> WHAT THE EXERCISE ASKS: Could you restate all of the records exactly, leaving out the pictures?

━━━━━━━━━━

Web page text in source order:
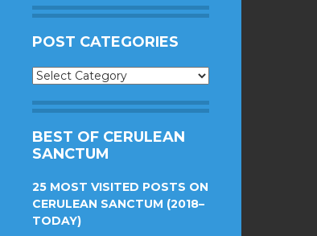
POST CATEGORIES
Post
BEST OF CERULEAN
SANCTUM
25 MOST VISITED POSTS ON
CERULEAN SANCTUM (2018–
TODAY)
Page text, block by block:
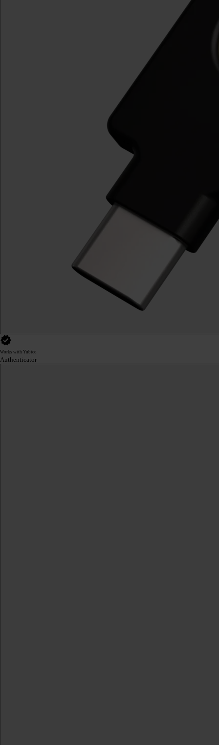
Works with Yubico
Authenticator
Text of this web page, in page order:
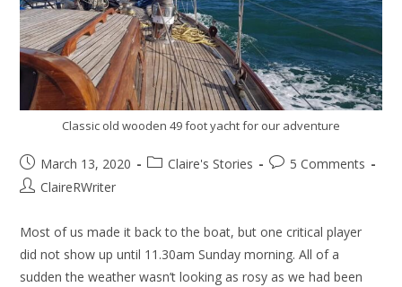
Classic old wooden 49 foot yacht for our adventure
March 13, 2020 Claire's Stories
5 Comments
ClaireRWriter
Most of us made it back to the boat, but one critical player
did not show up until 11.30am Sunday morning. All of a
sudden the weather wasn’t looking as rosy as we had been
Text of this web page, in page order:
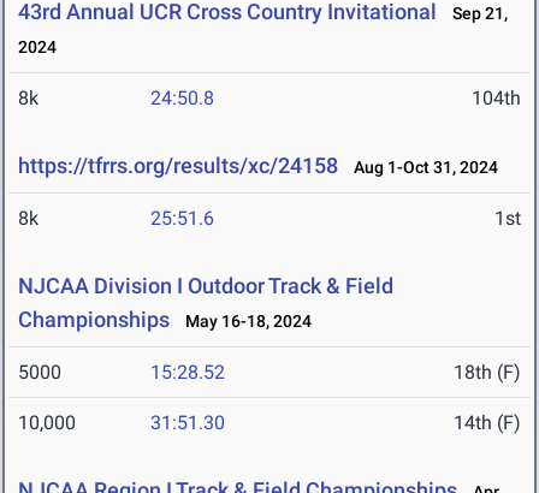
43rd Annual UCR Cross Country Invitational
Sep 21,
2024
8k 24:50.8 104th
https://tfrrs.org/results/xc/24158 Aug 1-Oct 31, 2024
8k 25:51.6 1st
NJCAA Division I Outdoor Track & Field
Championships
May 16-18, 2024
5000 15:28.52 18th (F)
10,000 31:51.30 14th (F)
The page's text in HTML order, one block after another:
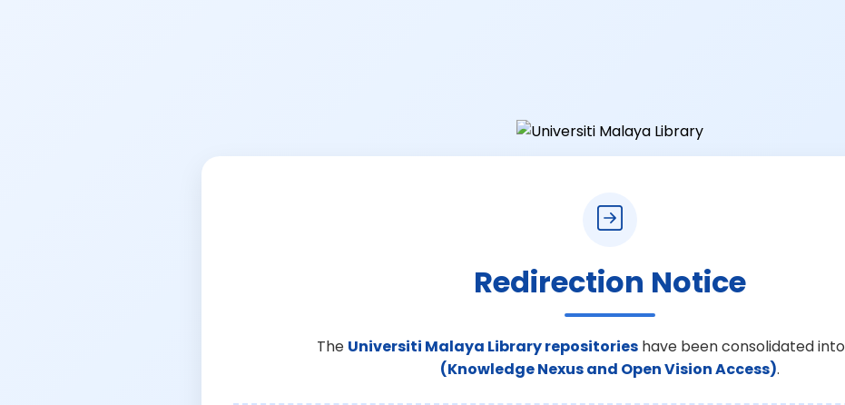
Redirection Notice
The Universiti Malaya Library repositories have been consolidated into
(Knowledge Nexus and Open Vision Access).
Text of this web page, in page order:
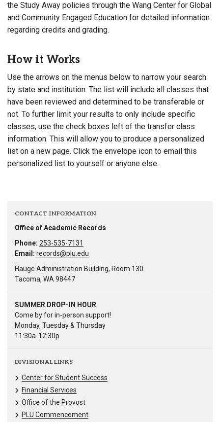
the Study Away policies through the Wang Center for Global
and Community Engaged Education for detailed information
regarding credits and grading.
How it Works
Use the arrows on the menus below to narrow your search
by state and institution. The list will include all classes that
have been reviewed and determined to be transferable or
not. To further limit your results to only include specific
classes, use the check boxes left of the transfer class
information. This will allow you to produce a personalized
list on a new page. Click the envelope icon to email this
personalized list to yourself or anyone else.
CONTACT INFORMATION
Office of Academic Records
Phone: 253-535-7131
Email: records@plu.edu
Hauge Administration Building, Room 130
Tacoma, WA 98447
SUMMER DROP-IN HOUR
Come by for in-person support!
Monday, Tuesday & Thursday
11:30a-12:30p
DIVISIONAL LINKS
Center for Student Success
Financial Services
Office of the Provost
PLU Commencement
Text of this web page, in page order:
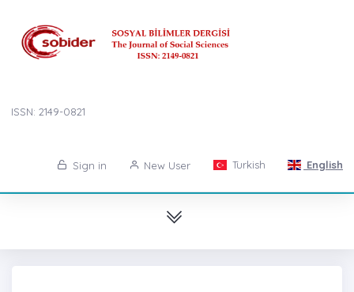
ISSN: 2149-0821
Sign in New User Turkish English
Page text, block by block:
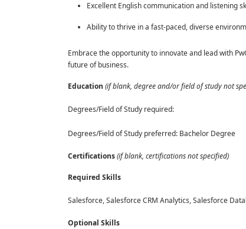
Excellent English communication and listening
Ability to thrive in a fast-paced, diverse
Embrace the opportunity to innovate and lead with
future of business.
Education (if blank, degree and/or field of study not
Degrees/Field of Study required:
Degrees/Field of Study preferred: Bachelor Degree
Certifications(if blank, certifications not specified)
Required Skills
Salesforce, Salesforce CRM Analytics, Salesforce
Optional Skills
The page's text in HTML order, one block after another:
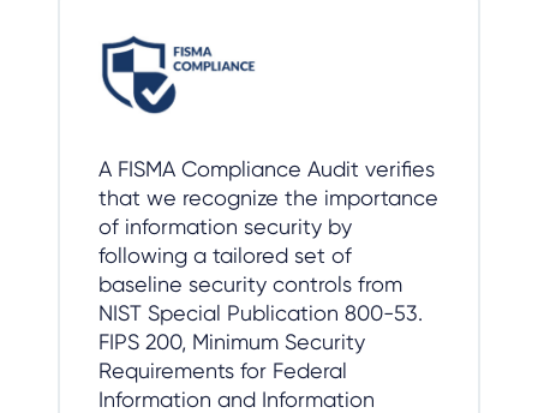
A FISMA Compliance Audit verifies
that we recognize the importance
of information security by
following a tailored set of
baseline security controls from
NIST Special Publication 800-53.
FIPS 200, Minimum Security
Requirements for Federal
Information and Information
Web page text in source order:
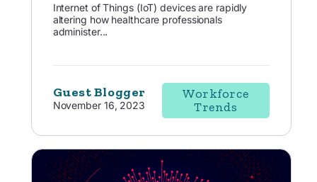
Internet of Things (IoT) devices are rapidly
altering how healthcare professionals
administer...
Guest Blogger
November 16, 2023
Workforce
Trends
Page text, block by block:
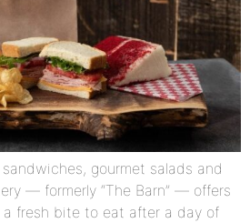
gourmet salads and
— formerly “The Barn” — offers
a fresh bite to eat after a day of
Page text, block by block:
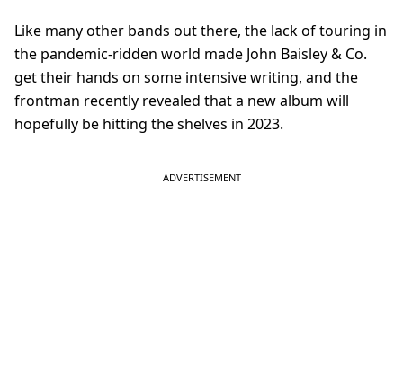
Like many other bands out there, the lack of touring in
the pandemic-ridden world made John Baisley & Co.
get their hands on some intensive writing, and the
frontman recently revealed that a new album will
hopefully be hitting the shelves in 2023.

━━━━━━━━━━

> ANSWER TO THIS EXERCISE:
Web page text in source order:
POST CATEGORIES
Post
BEST OF CERULEAN
SANCTUM
25 MOST VISITED POSTS ON
CERULEAN SANCTUM (2018–
TODAY)
Page text, block by block:
Works with Yubico
Authenticator
Text of this web page, in page order:
Classic old wooden 49 foot yacht for our adventure
March 13, 2020 Claire's Stories
5 Comments
ClaireRWriter
Most of us made it back to the boat, but one critical player
did not show up until 11.30am Sunday morning. All of a
sudden the weather wasn’t looking as rosy as we had been
Text of this web page, in page order:
43rd Annual UCR Cross Country Invitational
Sep 21,
2024
8k 24:50.8 104th
https://tfrrs.org/results/xc/24158 Aug 1-Oct 31, 2024
8k 25:51.6 1st
NJCAA Division I Outdoor Track & Field
Championships
May 16-18, 2024
5000 15:28.52 18th (F)
10,000 31:51.30 14th (F)
The page's text in HTML order, one block after another:
Redirection Notice
The Universiti Malaya Library repositories have been consolidated into
(Knowledge Nexus and Open Vision Access).
Text of this web page, in page order:
the Study Away policies through the Wang Center for Global
and Community Engaged Education for detailed information
regarding credits and grading.
How it Works
Use the arrows on the menus below to narrow your search
by state and institution. The list will include all classes that
have been reviewed and determined to be transferable or
not. To further limit your results to only include specific
classes, use the check boxes left of the transfer class
information. This will allow you to produce a personalized
list on a new page. Click the envelope icon to email this
personalized list to yourself or anyone else.
CONTACT INFORMATION
Office of Academic Records
Phone: 253-535-7131
Email: records@plu.edu
Hauge Administration Building, Room 130
Tacoma, WA 98447
SUMMER DROP-IN HOUR
Come by for in-person support!
Monday, Tuesday & Thursday
11:30a-12:30p
DIVISIONAL LINKS
Center for Student Success
Financial Services
Office of the Provost
PLU Commencement
Text of this web page, in page order:
ISSN: 2149-0821
Sign in New User Turkish English
Page text, block by block:
Excellent English communication and listening
Ability to thrive in a fast-paced, diverse
Embrace the opportunity to innovate and lead with
future of business.
Education (if blank, degree and/or field of study not
Degrees/Field of Study required:
Degrees/Field of Study preferred: Bachelor Degree
Certifications(if blank, certifications not specified)
Required Skills
Salesforce, Salesforce CRM Analytics, Salesforce
Optional Skills
The page's text in HTML order, one block after another:
A FISMA Compliance Audit verifies
that we recognize the importance
of information security by
following a tailored set of
baseline security controls from
NIST Special Publication 800-53.
FIPS 200, Minimum Security
Requirements for Federal
Information and Information
Web page text in source order:
Internet of Things (IoT) devices are rapidly
altering how healthcare professionals
administer...
Guest Blogger
November 16, 2023
Workforce
Trends
Page text, block by block:
gourmet salads and
— formerly “The Barn” — offers
a fresh bite to eat after a day of
Page text, block by block:
Like many other bands out there, the lack of touring in
the pandemic-ridden world made John Baisley & Co.
get their hands on some intensive writing, and the
frontman recently revealed that a new album will
hopefully be hitting the shelves in 2023.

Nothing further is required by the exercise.